THE DATA START

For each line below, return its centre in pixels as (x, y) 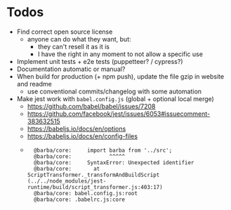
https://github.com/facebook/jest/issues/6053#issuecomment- (119, 114)
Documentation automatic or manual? (71, 69)
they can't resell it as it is (74, 46)
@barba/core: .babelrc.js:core (79, 199)
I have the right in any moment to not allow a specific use (120, 54)
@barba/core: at (67, 169)
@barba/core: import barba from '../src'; (103, 150)
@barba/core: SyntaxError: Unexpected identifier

THE DATA END

• _THE TASK_
Above are the records; give them all again exactly, apart from the pictures.

• _RESPONSE TO THIS TASK_
For each line below, return its centre in pixels as (x, y) 
https://github.com/facebook/jest/issues/6053#issuecomment- (119, 114)
Documentation automatic or manual? (71, 69)
they can't resell it as it is (74, 46)
@barba/core: .babelrc.js:core (79, 199)
I have the right in any moment to not allow a specific use (120, 54)
@barba/core: at (67, 169)
@barba/core: import barba from '../src'; (103, 150)
@barba/core: SyntaxError: Unexpected identifier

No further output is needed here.